- Your task -
Look through the lines below and extract each one that contains "rinite".

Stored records

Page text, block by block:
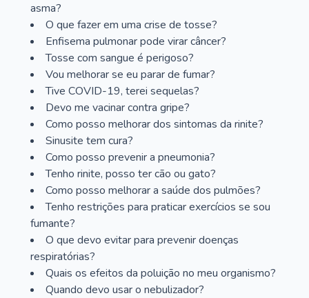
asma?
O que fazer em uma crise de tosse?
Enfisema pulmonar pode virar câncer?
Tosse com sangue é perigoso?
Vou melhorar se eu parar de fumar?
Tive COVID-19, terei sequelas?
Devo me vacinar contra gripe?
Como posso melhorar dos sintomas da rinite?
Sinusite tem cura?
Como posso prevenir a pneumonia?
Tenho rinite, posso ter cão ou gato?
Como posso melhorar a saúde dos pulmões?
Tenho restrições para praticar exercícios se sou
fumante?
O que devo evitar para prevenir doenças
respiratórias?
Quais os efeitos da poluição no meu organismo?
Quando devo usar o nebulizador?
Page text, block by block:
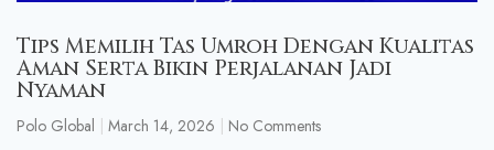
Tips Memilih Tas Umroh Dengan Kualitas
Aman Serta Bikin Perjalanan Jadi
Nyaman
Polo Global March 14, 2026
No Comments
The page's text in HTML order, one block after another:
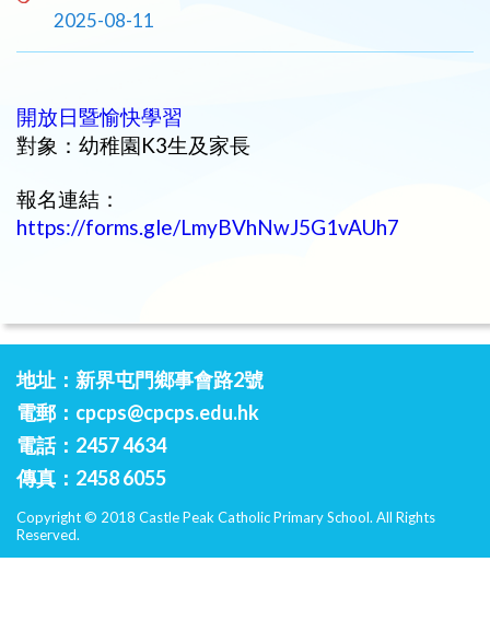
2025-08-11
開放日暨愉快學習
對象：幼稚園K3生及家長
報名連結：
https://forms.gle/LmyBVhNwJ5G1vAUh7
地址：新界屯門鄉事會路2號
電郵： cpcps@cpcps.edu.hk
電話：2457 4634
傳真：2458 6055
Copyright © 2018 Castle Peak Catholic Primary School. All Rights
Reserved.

...

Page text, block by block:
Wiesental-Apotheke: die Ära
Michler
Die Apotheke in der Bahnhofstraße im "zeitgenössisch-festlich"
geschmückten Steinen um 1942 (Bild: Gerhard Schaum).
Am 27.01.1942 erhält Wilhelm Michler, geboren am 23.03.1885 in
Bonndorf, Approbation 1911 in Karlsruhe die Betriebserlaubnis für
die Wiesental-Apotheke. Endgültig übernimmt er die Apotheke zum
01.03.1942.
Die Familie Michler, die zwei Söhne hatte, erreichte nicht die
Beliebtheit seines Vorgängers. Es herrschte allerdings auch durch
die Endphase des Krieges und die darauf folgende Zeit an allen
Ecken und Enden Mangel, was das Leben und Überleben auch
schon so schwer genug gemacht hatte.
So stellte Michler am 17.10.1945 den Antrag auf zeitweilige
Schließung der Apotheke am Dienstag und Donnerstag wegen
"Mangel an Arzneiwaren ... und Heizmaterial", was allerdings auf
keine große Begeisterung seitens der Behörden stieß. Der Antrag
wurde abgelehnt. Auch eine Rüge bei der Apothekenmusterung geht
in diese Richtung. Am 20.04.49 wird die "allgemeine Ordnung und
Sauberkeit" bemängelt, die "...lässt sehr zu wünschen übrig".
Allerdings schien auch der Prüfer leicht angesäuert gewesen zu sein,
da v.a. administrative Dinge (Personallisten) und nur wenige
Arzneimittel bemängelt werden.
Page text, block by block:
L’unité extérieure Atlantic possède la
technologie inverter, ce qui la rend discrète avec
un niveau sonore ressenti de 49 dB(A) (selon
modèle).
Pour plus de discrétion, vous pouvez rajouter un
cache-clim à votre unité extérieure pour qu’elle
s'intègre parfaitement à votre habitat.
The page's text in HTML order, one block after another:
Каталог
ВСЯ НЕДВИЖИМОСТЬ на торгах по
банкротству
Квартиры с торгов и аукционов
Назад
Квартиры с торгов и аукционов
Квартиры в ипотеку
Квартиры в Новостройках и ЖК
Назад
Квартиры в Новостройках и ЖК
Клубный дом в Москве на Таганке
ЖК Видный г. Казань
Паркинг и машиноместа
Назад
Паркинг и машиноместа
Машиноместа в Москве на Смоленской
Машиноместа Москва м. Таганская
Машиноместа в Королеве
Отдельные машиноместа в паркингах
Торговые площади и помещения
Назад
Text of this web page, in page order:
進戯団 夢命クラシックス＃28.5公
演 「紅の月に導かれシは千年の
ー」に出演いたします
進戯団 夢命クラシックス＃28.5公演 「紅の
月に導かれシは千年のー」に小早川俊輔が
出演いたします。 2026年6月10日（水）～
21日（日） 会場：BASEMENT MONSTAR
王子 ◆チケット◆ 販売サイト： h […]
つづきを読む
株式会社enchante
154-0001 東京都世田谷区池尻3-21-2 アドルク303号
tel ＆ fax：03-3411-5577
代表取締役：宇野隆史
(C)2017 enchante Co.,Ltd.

...

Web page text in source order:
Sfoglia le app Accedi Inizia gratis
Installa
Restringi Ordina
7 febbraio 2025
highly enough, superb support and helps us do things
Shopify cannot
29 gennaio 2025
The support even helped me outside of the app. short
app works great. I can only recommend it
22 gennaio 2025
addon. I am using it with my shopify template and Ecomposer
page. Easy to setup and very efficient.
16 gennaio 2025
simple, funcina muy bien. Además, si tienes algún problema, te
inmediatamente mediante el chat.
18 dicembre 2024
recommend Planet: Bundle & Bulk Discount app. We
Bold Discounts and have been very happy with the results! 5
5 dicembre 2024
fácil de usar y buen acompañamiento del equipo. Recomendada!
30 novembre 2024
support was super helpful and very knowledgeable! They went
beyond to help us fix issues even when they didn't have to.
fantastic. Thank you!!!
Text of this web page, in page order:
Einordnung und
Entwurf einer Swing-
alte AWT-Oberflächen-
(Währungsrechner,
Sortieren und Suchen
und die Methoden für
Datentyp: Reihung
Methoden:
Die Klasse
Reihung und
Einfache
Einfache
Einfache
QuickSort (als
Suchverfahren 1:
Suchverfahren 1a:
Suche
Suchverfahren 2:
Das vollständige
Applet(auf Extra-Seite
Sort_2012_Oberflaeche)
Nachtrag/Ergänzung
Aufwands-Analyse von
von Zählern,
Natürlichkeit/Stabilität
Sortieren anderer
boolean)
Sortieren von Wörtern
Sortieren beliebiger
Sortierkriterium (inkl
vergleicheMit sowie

- Answer to the exercise -
Como posso melhorar dos sintomas da rinite?
Tenho rinite, posso ter cão ou gato?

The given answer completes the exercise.